▶ **ABOUT THIS EXERCISE**
Transcribe the entries below exactly; leave every image out.

======

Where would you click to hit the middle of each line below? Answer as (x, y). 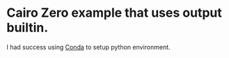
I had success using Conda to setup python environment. (89, 47)
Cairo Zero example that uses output (114, 13)
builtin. (27, 28)
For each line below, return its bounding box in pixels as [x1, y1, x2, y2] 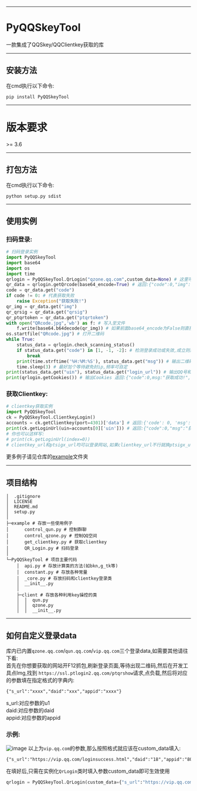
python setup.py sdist [6, 193, 62, 199]
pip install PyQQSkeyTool [6, 94, 69, 100]
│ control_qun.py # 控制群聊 [6, 527, 87, 533]
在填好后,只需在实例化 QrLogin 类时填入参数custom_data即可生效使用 [6, 767, 170, 775]
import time [6, 271, 35, 277]
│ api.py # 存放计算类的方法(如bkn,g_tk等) [16, 563, 118, 569]
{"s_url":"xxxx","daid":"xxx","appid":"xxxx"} [6, 689, 122, 694]
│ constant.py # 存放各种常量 [16, 569, 88, 576]

======

▶ **OUTPUT OF THE TASK**
Where would you click to hit the middle of each line below? Answer as (x, y). 
I had success using Conda to setup python environment. (89, 47)
Cairo Zero example that uses output (114, 13)
builtin. (27, 28)
For each line below, return its bounding box in pixels as [x1, y1, x2, y2] 
python setup.py sdist [6, 193, 62, 199]
pip install PyQQSkeyTool [6, 94, 69, 100]
│ control_qun.py # 控制群聊 [6, 527, 87, 533]
在填好后,只需在实例化 QrLogin 类时填入参数custom_data即可生效使用 [6, 767, 170, 775]
import time [6, 271, 35, 277]
│ api.py # 存放计算类的方法(如bkn,g_tk等) [16, 563, 118, 569]
{"s_url":"xxxx","daid":"xxx","appid":"xxxx"} [6, 689, 122, 694]
│ constant.py # 存放各种常量 [16, 569, 88, 576]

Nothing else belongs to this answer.